The resulting phase shift Δφ(ν) between the red and green output signals (Figure 3B) can be used to extract the folding/unfolding kinetics from the data. We use a kinetic two-state model with time-dependent free energy and quantum yields.^[11] From the model parameters, a two-state kinetic master equation is solved, the time-dependent rate coefficients can be calculated, and donor and acceptor fluorescence signals are calculated. Finally, the simulated phase shift Δφ(ν) is calculated from the simulated fluorescence signals and compared with the obtained experimental phase shift between the green and red acquired signals (see Methods). The suitability of such simple kinetic master equation models^[8] has been tested by comparison with Brownian dynamics simulations.^[19]

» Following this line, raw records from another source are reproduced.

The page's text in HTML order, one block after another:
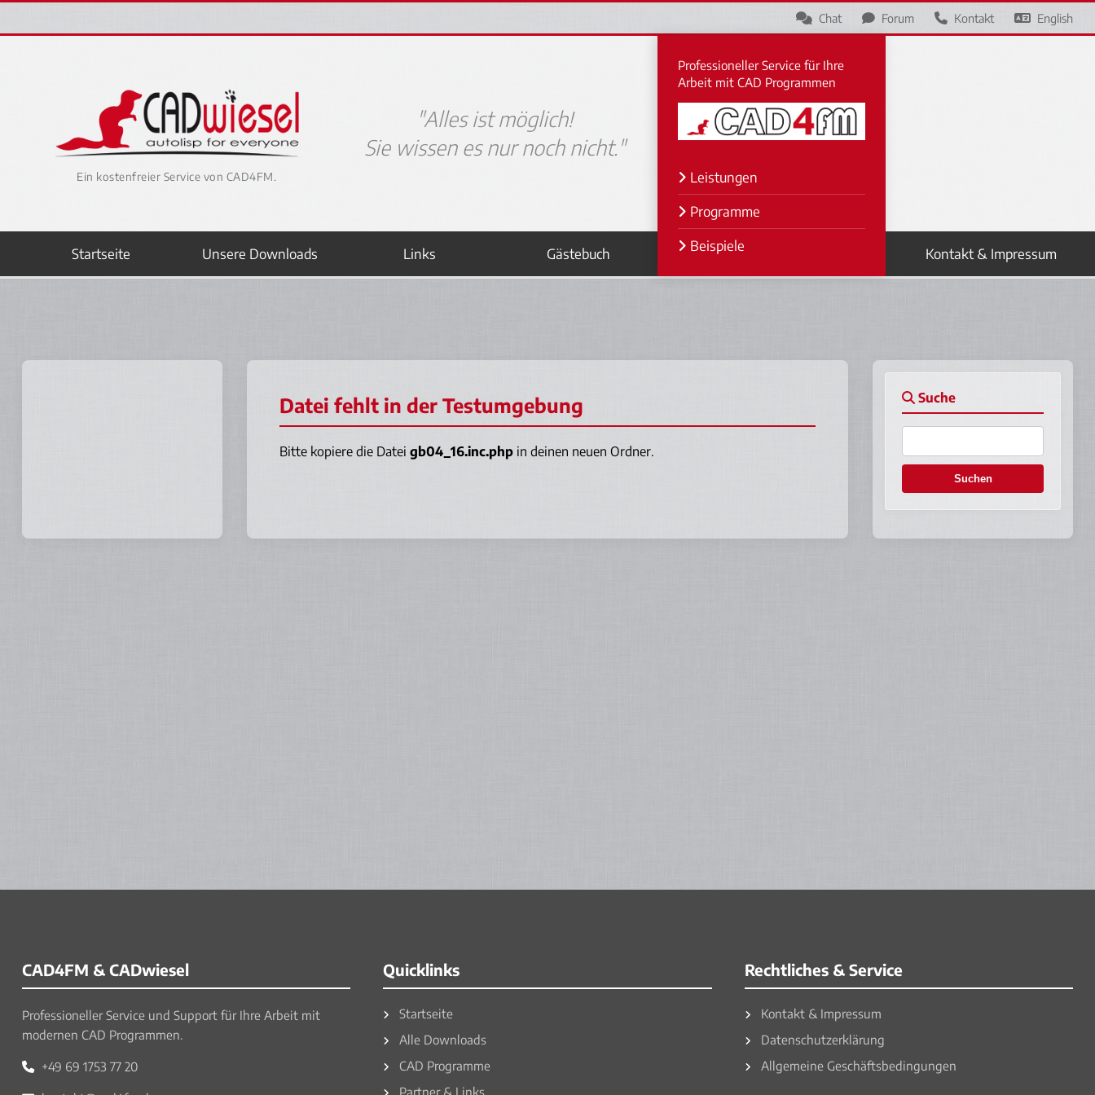
Chat Forum Kontakt English
Professioneller Service für Ihre
Arbeit mit CAD Programmen
Leistungen
Programme
Beispiele
Ein kostenfreier Service von CAD4FM.
"Alles ist möglich!
Sie wissen es nur noch nicht."
Startseite Unsere Downloads Links Gästebuch Kontakt & Impressum
Datei fehlt in der Testumgebung
Bitte kopiere die Datei gb04_16.inc.phpin deinen neuen Ordner.
Suche
CAD4FM & CADwiesel
Professioneller Service und Support für Ihre Arbeit mit
modernen CAD Programmen.
+49 69 1753 77 20
Quicklinks
Startseite
Alle Downloads
CAD Programme
Partner & Links
Rechtliches & Service
Kontakt & Impressum
Datenschutzerklärung
Allgemeine Geschäftsbedingungen
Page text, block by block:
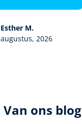
Esther M.
augustus, 2026
Van ons blog
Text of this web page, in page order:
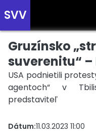
SVV
Prehľad správ
Zobrazte si správy
prehľad o dianí vo svete.
Gruzínsko
suverenitu“
USA podnietili
agentoch“ v
predstaviteľ
Dátum:11.03.2023 11:00
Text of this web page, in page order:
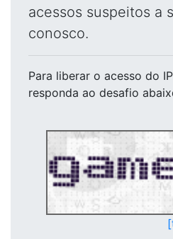
acessos suspeitos a
conosco.
Para liberar o acesso do IP
responda ao desafio
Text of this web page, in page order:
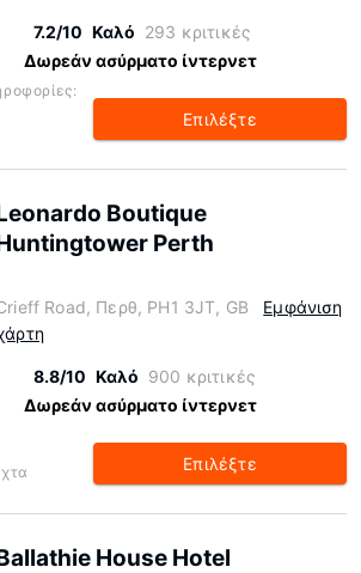
7.2/10 Καλό 293 κριτικές
Δωρεάν ασύρματο ίντερνετ
Επιλέξτε
Boutique
Perth
Road, Περθ, PH1 3JT, GB
Εμφάνιση
8.8/10 Καλό 900 κριτικές
Δωρεάν ασύρματο ίντερνετ
Επιλέξτε
House Hotel
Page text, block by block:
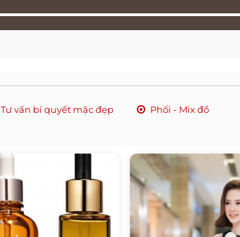
Tư vấn bí quyết mặc đẹp Phối - Mix đồ
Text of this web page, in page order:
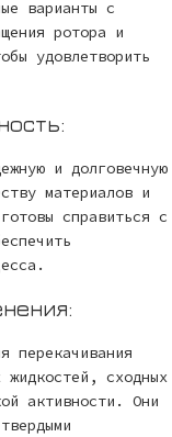
варианты с
ротора и
удовлетворить
и долговечную
материалов и
справиться с
перекачивания
жидкостей, сходных
активности. Они
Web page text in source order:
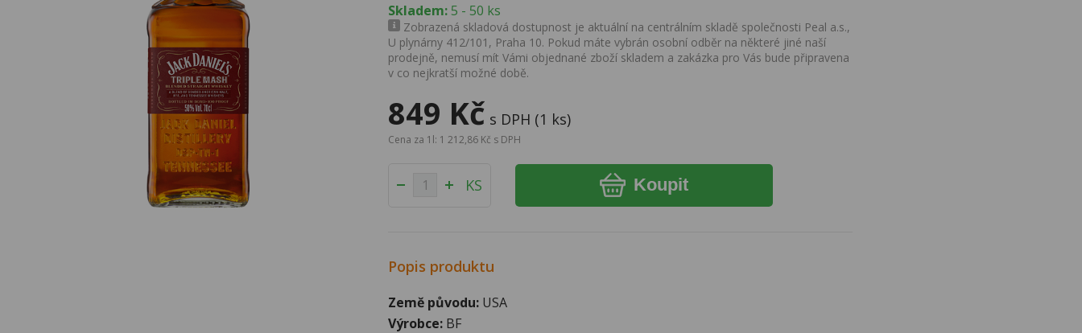
Skladem:5 - 50 ks
Zobrazená skladová dostupnost je aktuální na centrálním skladě společnosti Peal a.s.,
U plynárny 412/101, Praha 10. Pokud máte vybrán osobní odběr na některé jiné naší
prodejně, nemusí mít Vámi objednané zboží skladem a zakázka pro Vás bude připravena
v co nejkratší možné době.
849 Kč s DPH (1 ks)
Cena za 1l: 1 212,86 Kč s DPH
KS Koupit
Popis produktu
Země původu: USA
Výrobce: BF
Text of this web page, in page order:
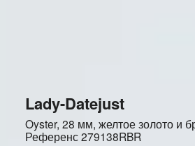
Lady-Datejust
Oyster, 28 мм, желтое золото и
Референс279138RBR
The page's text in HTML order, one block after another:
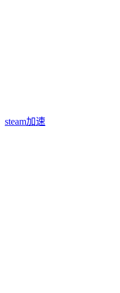
steam加速
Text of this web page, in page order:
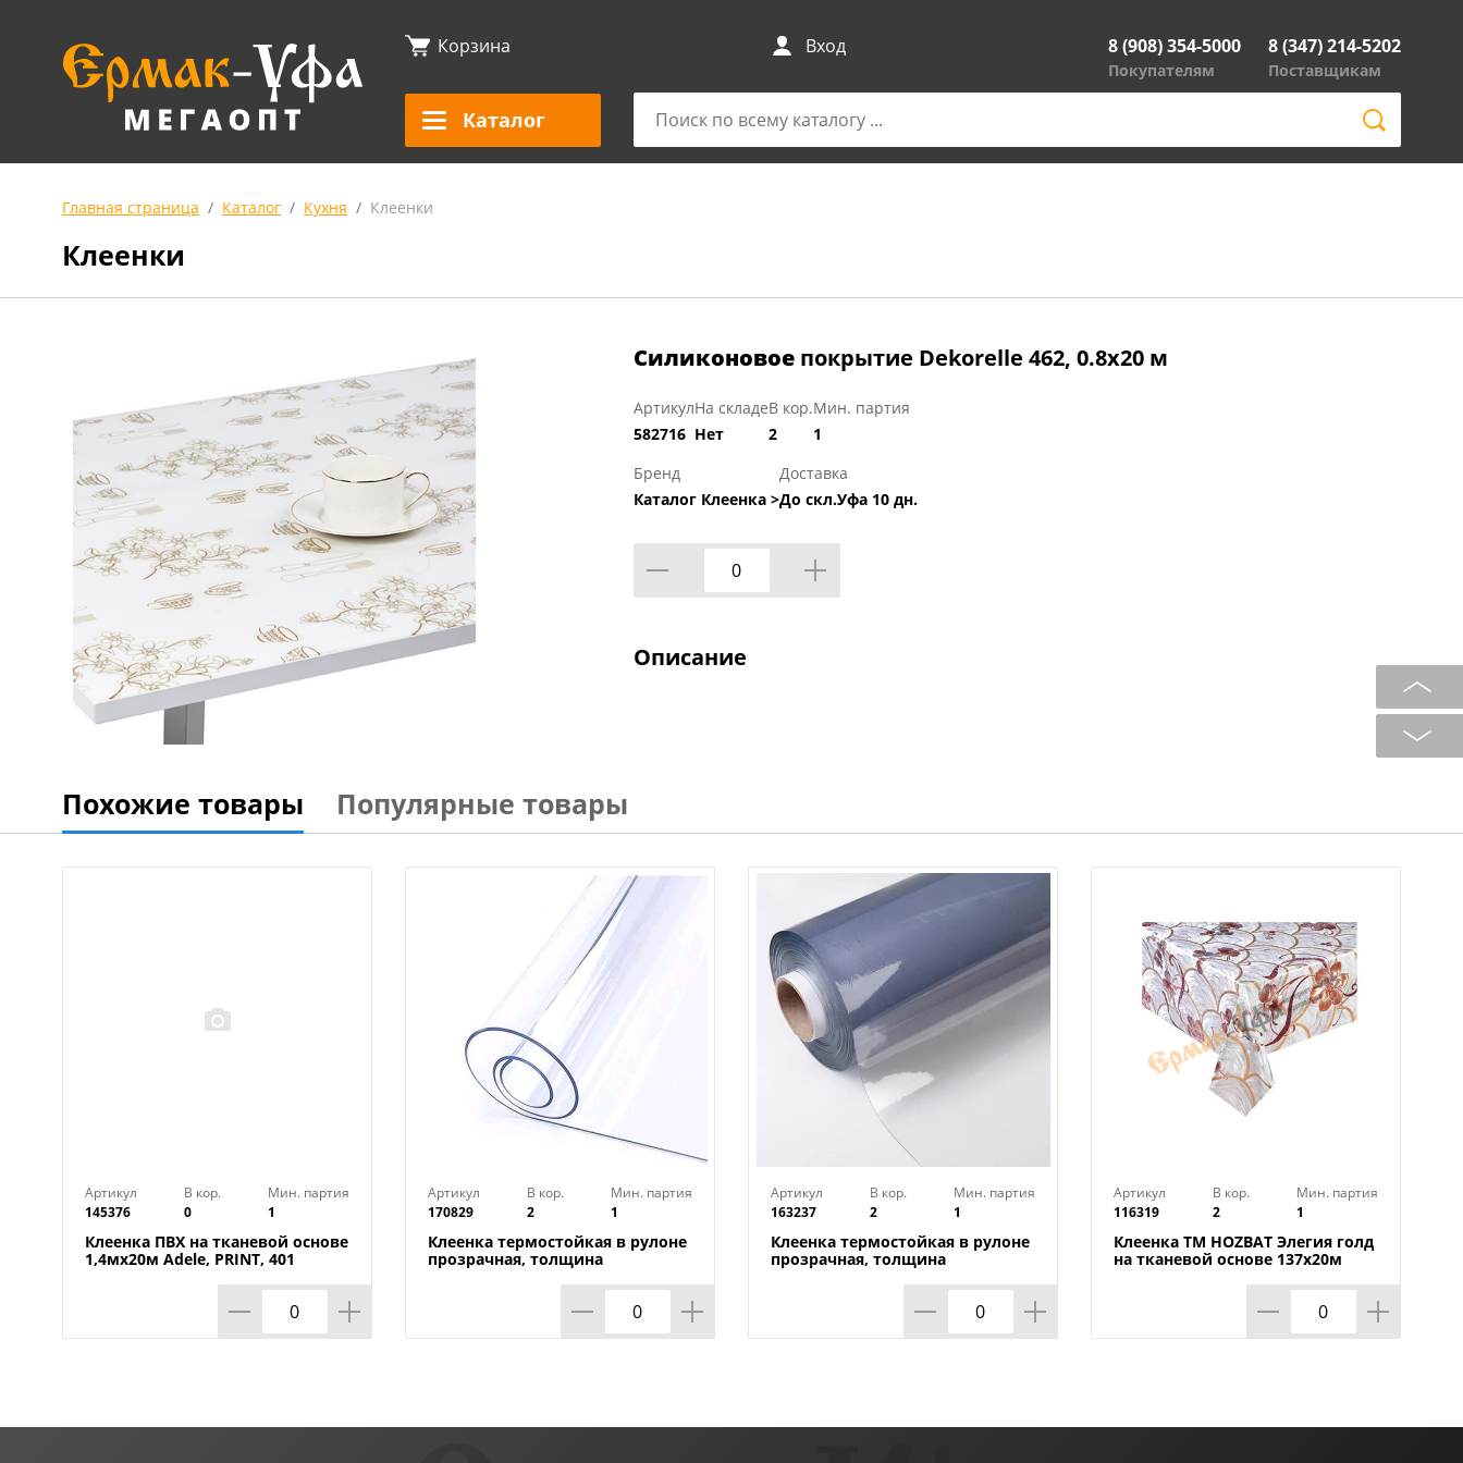
Корзина Вход 8 (908) 354-5000
Покупателям
8 (347) 214-5202
Поставщикам
Каталог
Главная страница Каталог Кухня Клеенки
Клеенки
Силиконовое покрытие Dekorelle 462, 0.8x20 м
Артикул
582716
На складе
Нет
В кор.
2
Мин. партия
1
Бренд
Каталог Клеенка >
Доставка
До скл.Уфа 10 дн.
Описание
Похожие товары Популярные товары
Артикул
145376
В кор.
0
Мин. партия
1
Клеенка ПВХ на тканевой основе
1,4мх20м Adele, PRINT, 401
Артикул
170829
В кор.
2
Мин. партия
1
Клеенка термостойкая в рулоне
прозрачная, толщина
Артикул
163237
В кор.
2
Мин. партия
1
Клеенка термостойкая в рулоне
прозрачная, толщина
Артикул
116319
В кор.
2
Мин. партия
1
Клеенка TM HOZBAT Элегия голд
на тканевой основе 137х20м

Figure 4 shows the experimental data (red) and the computed phase shift (black), after the model parameters have been optimized by least squares fitting. Table 1 shows the optimized model parameters and 1 σ uncertainty for the model fit in Figure 4 (see Methods, Data Analysis). As expected, the phase difference Δφ between green and red is small at low driving frequency. Δφ increases as ν approaches the unimolecular reaction rate k_obs, Eventually Δφ decreases again: If the reaction is driven at ν>k_obs, the reaction amplitude decreases, so the quantum yield modulation, which has Δφ=0 dominates the signal. The activation barrier determined for this reaction is ΔG^† = 22.3±0.1 kJ/mole, assuming a prefactor of k_m≈(5 μs)⁻¹ in the equation k_i=k_m exp(−ΔG^†/RT) for the rate coefficients. The value of k_m is chosen close to the “speed limit” of protein folding,^{[20, 21]} with an upwards adjustment because VlsE is much larger than the mini proteins for which the speed limit has been estimated.^{[22, 23]} At 38 °C, the fitted kinetic and thermodynamic parameters yield a reaction rate k_obs ≈ (0.7 s)⁻¹, in agreement with conventional T-jump measurements.^[12]

Figure 4.

Experimental phase shift between the donor and acceptor fluorescence (red circles) of the VLSE protein. The least-squares fit to a two-state model including temperature-dependent donor and acceptor quantum yield is shown as a black curve. Small glitches in the black fit are numerical errors due to sampling the phase at 0.5° increments in the simulation (see SI).

Table 1.

Experimental folding parameters and FRET parameters for VlsE, obtained by least squares fitting of the measured denaturation curve in Figure 2 and the measured phase curve in Figure 4.

Fitting parameter	Value and fitting uncertainty (1 standard deviation)
Tm	42 ± 2 °C
δg1	1380 ± 180 kJ/mole/K
km	5 μs−1 (fixed)
ΔG†	22.3 ± 0.1 kJ/mole
AF	0.4 ±0.1
DF	0.6 ±0.1
AU	0.17 ±0.05
Du	0.83 ±0.05

Computational prediction of stochastic resonance in a folding reaction

So far, our results are analogous to what was found previously for PGK.^[11] To see if folding/unfolding can be accelerated by application of artificial thermal noise, we performed molecular dynamics simulations on a small model protein with a temperature-dependent native structure-based model potential.^{[13, 14]} The goal was not to simulate VlsE, which folds far too slowly for realistic simulation with an all-atom force field, but to obtain in general the effect of noise amplitude and correlation time on reaction rate (see Methods and accompanying paper^[19]).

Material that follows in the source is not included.